A side effect of the formation of the electrolysis plant according to the invention is that in processes operated by a circulating process, in particular in the chlorate process, an increase in yield is achieved by using protective electrodes. In chlorate preparation, this can be clarified by the following formula

Cl "+ H 2 O -> HC 10 + H + + 2e"

Upon discharge of the charge of the anions, alchloric acids are formed which form more chlorate with the dissolved hypochlorite.

The invention thus makes it possible to avoid corrosion in electrolytic plants of the above-mentioned quality and thus makes it possible to increase the capacity and economy of such plants by increasing the number of electrolytic cells.
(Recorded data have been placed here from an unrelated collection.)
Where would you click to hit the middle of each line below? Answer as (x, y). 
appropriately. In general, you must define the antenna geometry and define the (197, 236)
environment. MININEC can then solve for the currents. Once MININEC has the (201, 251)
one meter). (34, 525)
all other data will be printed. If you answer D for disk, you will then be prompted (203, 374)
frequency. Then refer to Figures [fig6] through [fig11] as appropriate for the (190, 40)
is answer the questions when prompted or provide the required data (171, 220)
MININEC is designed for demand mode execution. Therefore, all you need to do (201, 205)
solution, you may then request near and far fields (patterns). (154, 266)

In addition, a further increase in yield is achieved by using side streams for the desired reaction.

The invention is explained in more detail below in connection with the accompanying drawing.

The drawing shows an electrolysis plant with twelve electrolysis cells 1 electrically connected in series with the electrolysis flow in parallel. The electrolytic cells are connected by glass insulating tubes 2 to a circulation system consisting of pipelines 3> 4, 7 and 8, a collector and reaction chamber 5 and a pump 6. In use, electrolyte flows from the electrolytic cells 1 through glass tubes 2 upwards to a titanium collector line and to the reaction tank 5, from which the electrolyte is sucked by the pump 6, is passed through the return line 7 to the electrolyte inlet lines 8 and then again through the glass lines 2 to the electrolysis cells 1. The metal pipes are cut with insulations J.
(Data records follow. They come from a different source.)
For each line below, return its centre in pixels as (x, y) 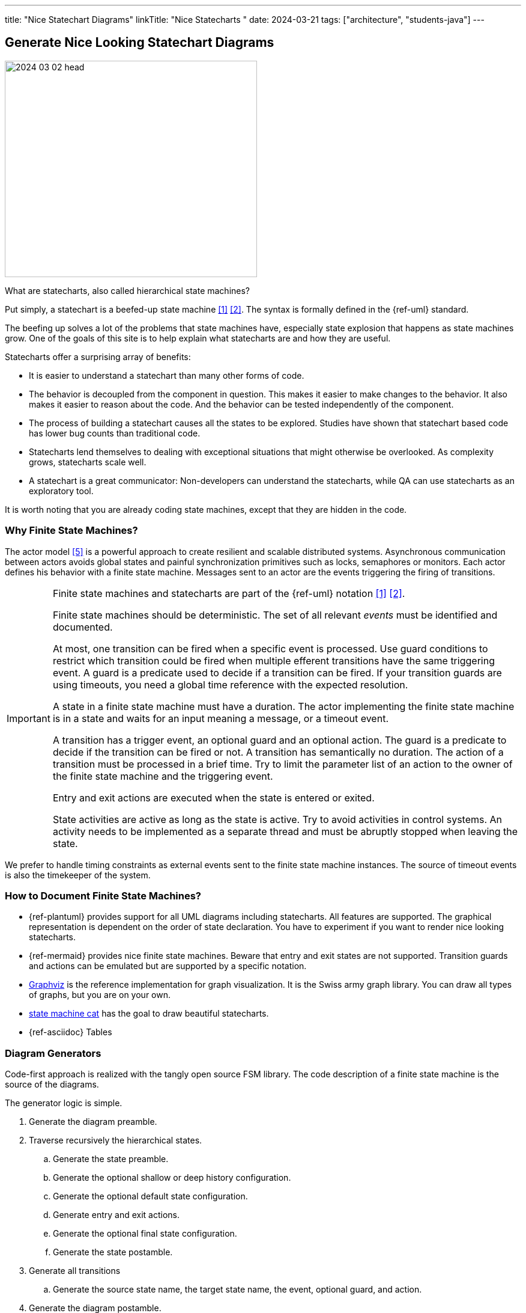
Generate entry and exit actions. (116, 1215)
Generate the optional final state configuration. (145, 1234)
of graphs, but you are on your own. (100, 995)
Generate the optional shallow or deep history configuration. (172, 1178)
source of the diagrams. (52, 1085)
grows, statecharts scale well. (88, 462)
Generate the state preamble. (111, 1159)
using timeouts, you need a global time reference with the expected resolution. (230, 684)

In an plant for the production of electrolytic chlorate as described in the drawing, but without the protective electrodes and the electrolyte collector lines 3 and 8 not being insulated, the formation of 4 to 6 mm diameter holes in 2 mm wall-thick titanium tubes occurred after about 30 hours (current density 6000 A).
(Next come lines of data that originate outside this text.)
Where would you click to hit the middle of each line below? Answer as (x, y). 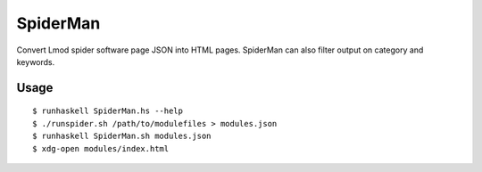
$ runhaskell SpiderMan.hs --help (108, 111)
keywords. (36, 61)
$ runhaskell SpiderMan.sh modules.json (122, 136)
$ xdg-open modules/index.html (101, 148)

Then, the protective electrodes marked with the letter H in the drawing were placed, which, like the electrodes of the electrolysis cells 1, were of titanium coated with a precious metal. As the drawing shows, on the anodically polarized side of the overall plant, one protective electrode was placed on each pipeline flange, on the cathodically polarized side, on the other hand, only at the points in the collector line 3 or 8 where the insulation was connected. This means that all anodically polarized points in the titanium tube are equipped with a protective electrode. No corrosion could be detected in the plant with protective electrodes after more than 6 months of use.

Claims (6)

7 59426 1. For corrosive electrolytes, an electrolysis plant comprising a plurality of electrolytic cells connected in series with the electrolyte and the piping system connecting them is at least partially made of a metal forming passive layers, such as titanium, zirconium, tantalum, characterized in that cathodic polarization, protective electrodes are placed, which at the polarized points are conductively connected to the metal of the pipeline. Plant according to Claim 1, characterized in that the metallic piping system is cut off with interconnected insulations. Plant according to Claim 2, characterized in that the protective electrodes are arranged on one or both sides of the insulating breaks. Plant according to one of the preceding claims, characterized in that the collector lines (3, 8), through which the electrolyte is introduced into and removed from the electrolytic cells (1) connected in parallel, are arranged in the pipeline system so that the electrolyte has opposite flow directions in different parts. Plant according to one of the preceding claims, characterized in that the protective electrodes are made of precious metal-coated titanium, magnetite or graphite. 6. An electrolytic plant for corrosive electrolytes comprising a plurality of electrolytic cells connected in parallel to the electrolyte, the connecting piping system being at least partially made of a metal forming passive layers, such as titanium, zirconium, tantalum, and containing metallic anodic or cathodic polarization, is placed protective electrodes, which at the polarized points are conductively connected to the metal of the pipeline, the use of chlorate.